In a preferred embodiment, the nonionic surfactant is contained in the pharmaceutical dosage form in an amount of 180±175 mg, 180±160 mg, 180±150 mg, 180±140 mg, 180±130 mg, 180±120 mg, 180±110 mg, 180±100 mg, 180±90 mg, 180±80 mg, 180±70 mg, 180±60 mg, 180±50 mg, 180±40 mg, 180±30 mg, 180±20 mg, or 180±10 mg. In another preferred embodiment, the nonionic surfactant is contained in the pharmaceutical dosage form in an amount of 200±190 mg, 200±180 mg, 200±170 mg, 200±160 mg, 200±150 mg, 200±140 mg, 200±130 mg, 200±120 mg, 200±110 mg, 200±100 mg, 200±90 mg, 200±80 mg, 200±70 mg, 200±60 mg, 200±50 mg, 200±40 mg, 200±30 mg, 200±20 mg, or 200±10 mg. In still another preferred embodiment, the nonionic surfactant is contained in the pharmaceutical dosage form in an amount of 220±210 mg, 220±200 mg, 220±180 mg, 220±160 mg, 220±150 mg, 220±140 mg, 220±130 mg, 220±120 mg, 220±110 mg, 220±100 mg, 220±90 mg, 220±80 mg, 220±70 mg, 220±60 mg, 220±50 mg, 220±40 mg, 220±30 mg, 220±20 mg, or 220±10 mg. In yet another preferred embodiment, the nonionic surfactant is contained in the pharmaceutical dosage form in an amount of 240±210 mg, 240±200 mg, 240±180 mg, 240±160 mg, 240±150 mg, 240±140 mg, 240±130 mg, 240±120 mg, 240±110 mg, 240±100 mg, 240±90 mg, 240±80 mg, 240±70 mg, 240±60 mg, 240±50 mg, 240±40 mg, 240±30 mg, 240±20 mg, or 240±10 mg.

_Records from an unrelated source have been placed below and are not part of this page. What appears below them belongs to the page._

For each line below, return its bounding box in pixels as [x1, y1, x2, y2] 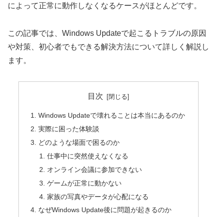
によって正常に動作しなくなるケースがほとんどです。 [8, 1, 201, 10]
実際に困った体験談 [38, 125, 100, 133]
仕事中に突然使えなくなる [46, 152, 128, 160]
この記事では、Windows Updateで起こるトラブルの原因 [8, 29, 206, 37]
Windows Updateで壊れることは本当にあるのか [38, 111, 186, 120]
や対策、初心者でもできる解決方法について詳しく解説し [8, 42, 209, 51]
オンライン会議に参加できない [46, 165, 142, 173]
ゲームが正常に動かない [46, 179, 122, 187]
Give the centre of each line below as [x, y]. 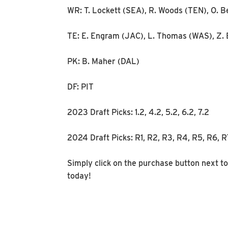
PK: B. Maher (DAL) [103, 61]
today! [79, 176]
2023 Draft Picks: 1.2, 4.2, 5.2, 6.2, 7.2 [138, 112]
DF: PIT [80, 87]
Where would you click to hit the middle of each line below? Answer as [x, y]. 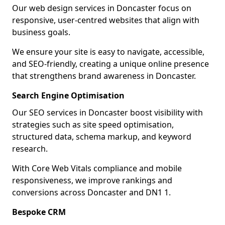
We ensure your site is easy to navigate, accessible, [108, 52]
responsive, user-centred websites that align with [106, 20]
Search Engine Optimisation [68, 95]
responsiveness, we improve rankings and [92, 180]
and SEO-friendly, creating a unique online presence [110, 64]
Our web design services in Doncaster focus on [102, 8]
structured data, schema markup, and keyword [102, 137]
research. [30, 149]
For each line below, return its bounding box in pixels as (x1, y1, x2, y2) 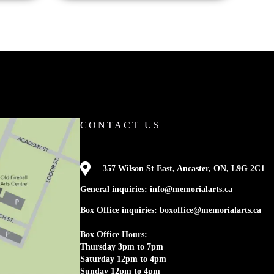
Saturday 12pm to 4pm (80, 254, 166, 264)
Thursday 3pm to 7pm (80, 242, 163, 252)
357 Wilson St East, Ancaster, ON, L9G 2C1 (103, 164, 265, 174)
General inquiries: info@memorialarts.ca (80, 185, 232, 194)
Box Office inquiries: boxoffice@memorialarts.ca (80, 206, 261, 215)
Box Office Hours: (80, 230, 147, 240)
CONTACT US (80, 120, 161, 131)
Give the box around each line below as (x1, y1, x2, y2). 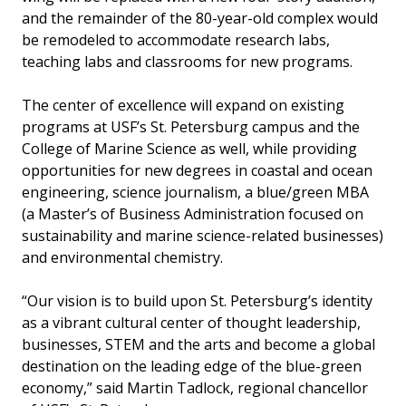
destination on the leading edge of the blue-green (22, 355, 362, 376)
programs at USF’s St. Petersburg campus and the (22, 116, 360, 137)
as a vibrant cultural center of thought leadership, (22, 312, 361, 333)
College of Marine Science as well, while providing (22, 138, 357, 159)
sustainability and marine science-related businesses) (22, 225, 383, 246)
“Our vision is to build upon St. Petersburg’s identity (22, 290, 372, 311)
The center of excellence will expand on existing (22, 94, 344, 115)
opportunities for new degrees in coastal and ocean (22, 159, 372, 180)
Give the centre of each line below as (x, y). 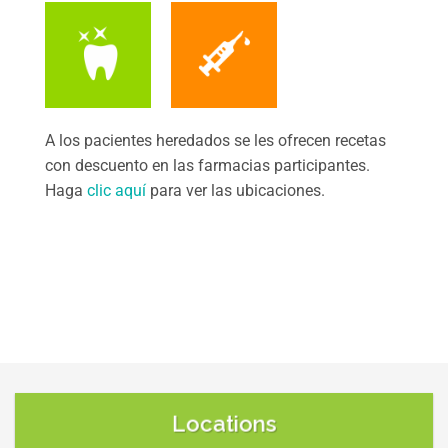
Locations (224, 423)
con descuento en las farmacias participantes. (207, 165)
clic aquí (116, 190)
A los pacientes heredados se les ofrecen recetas (215, 140)
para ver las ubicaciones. (235, 190)
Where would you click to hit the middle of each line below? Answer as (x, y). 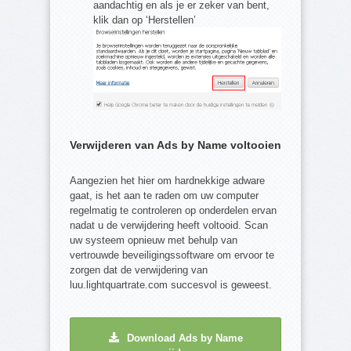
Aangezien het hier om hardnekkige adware (167, 180)
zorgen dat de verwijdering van (139, 270)
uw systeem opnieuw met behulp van (154, 240)
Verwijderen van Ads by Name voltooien (175, 145)
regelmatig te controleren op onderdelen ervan (173, 210)
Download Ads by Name (185, 338)
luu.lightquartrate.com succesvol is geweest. (171, 284)
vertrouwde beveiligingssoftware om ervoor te (172, 255)
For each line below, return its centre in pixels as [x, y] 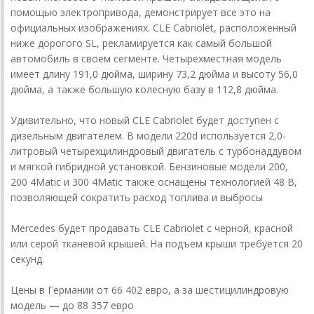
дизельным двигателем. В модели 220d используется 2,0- [148, 135]
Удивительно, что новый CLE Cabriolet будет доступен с [145, 120]
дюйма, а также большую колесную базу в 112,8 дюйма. [144, 89]
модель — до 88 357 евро [72, 305]
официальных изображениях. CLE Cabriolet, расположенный [153, 27]
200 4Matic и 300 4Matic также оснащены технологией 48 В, [154, 182]
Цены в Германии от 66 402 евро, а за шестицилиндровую [150, 289]
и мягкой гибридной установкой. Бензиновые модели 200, [149, 166]
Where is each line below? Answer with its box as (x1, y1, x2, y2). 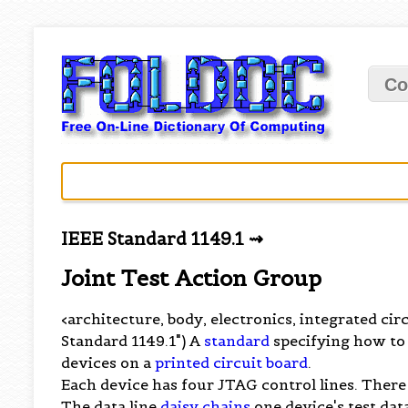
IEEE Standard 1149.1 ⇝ (61, 228, 264, 250)
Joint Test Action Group (61, 263, 322, 292)
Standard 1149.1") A (61, 331, 205, 350)
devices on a (61, 352, 156, 372)
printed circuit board (155, 352, 309, 372)
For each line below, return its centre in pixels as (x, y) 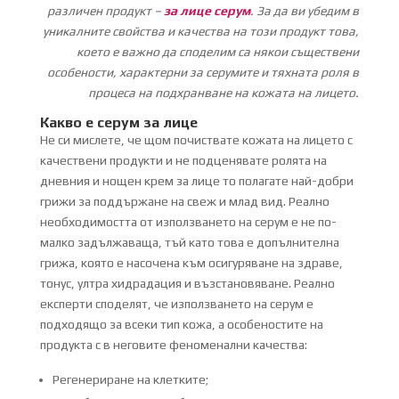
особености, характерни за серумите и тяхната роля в (204, 72)
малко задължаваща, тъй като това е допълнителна (189, 242)
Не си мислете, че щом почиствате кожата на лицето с (196, 139)
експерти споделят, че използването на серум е (176, 303)
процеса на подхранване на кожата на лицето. (224, 92)
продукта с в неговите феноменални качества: (173, 344)
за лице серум (208, 10)
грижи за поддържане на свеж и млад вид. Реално (184, 201)
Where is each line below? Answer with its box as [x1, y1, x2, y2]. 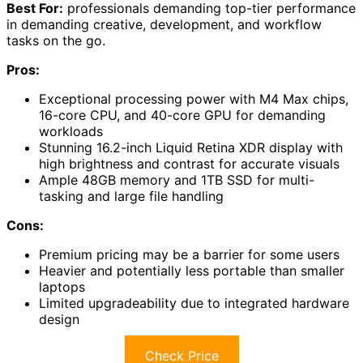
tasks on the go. [6, 32, 105, 49]
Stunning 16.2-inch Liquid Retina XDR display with [39, 139, 343, 156]
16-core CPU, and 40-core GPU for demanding [39, 106, 326, 123]
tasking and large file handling [39, 187, 224, 204]
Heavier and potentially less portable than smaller [39, 262, 344, 279]
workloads [39, 122, 103, 139]
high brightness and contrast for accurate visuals [39, 155, 340, 172]
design [39, 310, 79, 327]
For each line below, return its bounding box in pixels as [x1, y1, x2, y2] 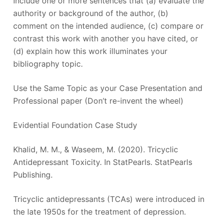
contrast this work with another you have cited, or [13, 33, 198, 43]
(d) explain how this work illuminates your [13, 46, 167, 56]
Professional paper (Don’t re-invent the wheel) [13, 95, 183, 106]
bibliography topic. [13, 58, 83, 69]
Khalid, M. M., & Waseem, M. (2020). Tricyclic [13, 144, 178, 154]
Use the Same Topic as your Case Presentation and [13, 83, 202, 93]
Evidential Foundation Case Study [13, 120, 137, 130]
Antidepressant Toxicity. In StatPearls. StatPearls [13, 157, 192, 167]
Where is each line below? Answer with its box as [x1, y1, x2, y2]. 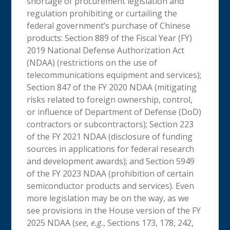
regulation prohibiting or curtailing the [27, 7, 178, 19]
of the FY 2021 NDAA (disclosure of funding [27, 130, 193, 142]
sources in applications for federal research [27, 143, 195, 155]
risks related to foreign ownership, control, [27, 93, 193, 105]
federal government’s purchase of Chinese [27, 20, 191, 31]
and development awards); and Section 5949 [27, 155, 195, 167]
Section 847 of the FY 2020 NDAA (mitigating [27, 81, 197, 93]
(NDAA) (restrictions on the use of [27, 56, 158, 68]
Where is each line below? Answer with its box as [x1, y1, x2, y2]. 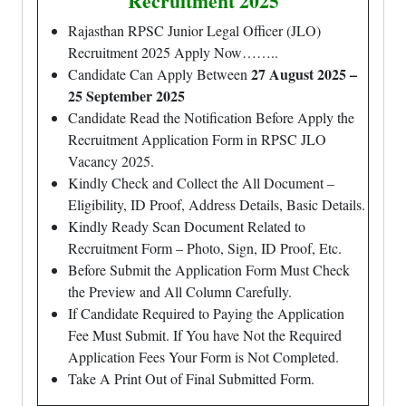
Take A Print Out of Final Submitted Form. [68, 369, 314, 388]
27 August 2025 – [251, 63, 357, 84]
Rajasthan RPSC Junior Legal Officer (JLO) [68, 21, 321, 40]
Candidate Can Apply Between [68, 64, 251, 83]
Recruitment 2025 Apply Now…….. [68, 43, 278, 62]
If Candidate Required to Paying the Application [68, 304, 344, 323]
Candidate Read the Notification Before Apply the [68, 108, 354, 127]
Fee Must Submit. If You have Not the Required [68, 325, 342, 344]
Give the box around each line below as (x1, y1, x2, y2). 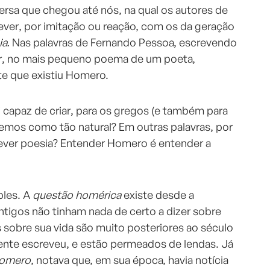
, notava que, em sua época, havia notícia (31, 253, 228, 267)
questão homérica (33, 188, 124, 202)
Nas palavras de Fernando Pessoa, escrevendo (12, 36, 237, 49)
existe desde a (124, 188, 194, 202)
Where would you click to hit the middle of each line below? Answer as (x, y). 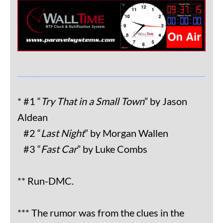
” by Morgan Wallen (126, 133)
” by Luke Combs (112, 149)
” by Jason (166, 101)
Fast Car (59, 149)
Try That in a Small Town (93, 101)
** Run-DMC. (46, 181)
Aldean (33, 117)
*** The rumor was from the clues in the (101, 213)
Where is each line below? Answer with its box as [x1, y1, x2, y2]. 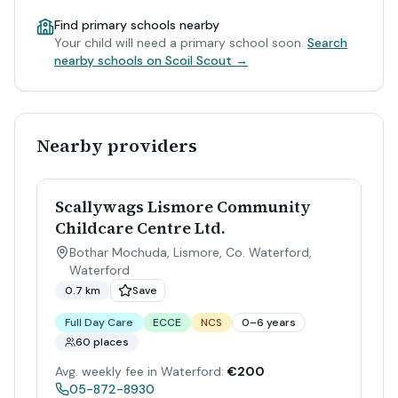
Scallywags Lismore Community [55, 195, 310, 218]
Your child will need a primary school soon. [54, 35, 307, 51]
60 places [76, 335, 129, 349]
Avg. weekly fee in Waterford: [55, 363, 224, 379]
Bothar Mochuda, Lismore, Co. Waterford [69, 244, 309, 260]
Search [307, 35, 347, 51]
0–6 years [242, 315, 296, 330]
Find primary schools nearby [54, 17, 219, 33]
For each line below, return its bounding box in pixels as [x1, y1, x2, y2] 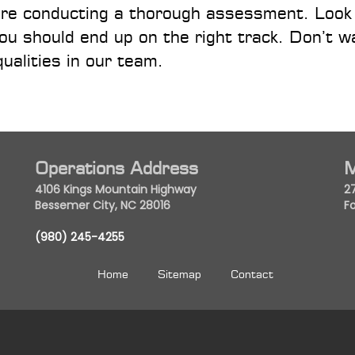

Preferably, the relative weight ratio of the pharmacologically active compound and the nonionic surfactant is within the range of from 20:1 to 1:20, more preferably 15:1 to 1:15, still more preferably 10:1 to 1:10, yet more preferably 5:1 to 1:10, even more preferably 2:1 to 1:5, most preferably 1:1 to 1:4, and in particular 1:1.5 to 1:3.
In a preferred embodiment, the relative weight ratio of the pharmacologically active compound and the nonionic surfactant is at most 6.5:1, more preferably at most 5.0:1, still more preferably at most 4.0:1, yet more preferably at most 3.0:1, even more preferably at most 2.5:1, most preferably at most 2.0:1, and in particular at most 1.5:1. In a particularly preferred embodiment, the relative weight ratio of the pharmacologically active compound and the nonionic surfactant is at most 1.4:1, more preferably at most 1.3:1, still more preferably at most 1.2:1, yet more preferably at most 1.1:1, even more preferably at most 1.0:1, most preferably at most 0.9:1, and in particular at most 0.8:1.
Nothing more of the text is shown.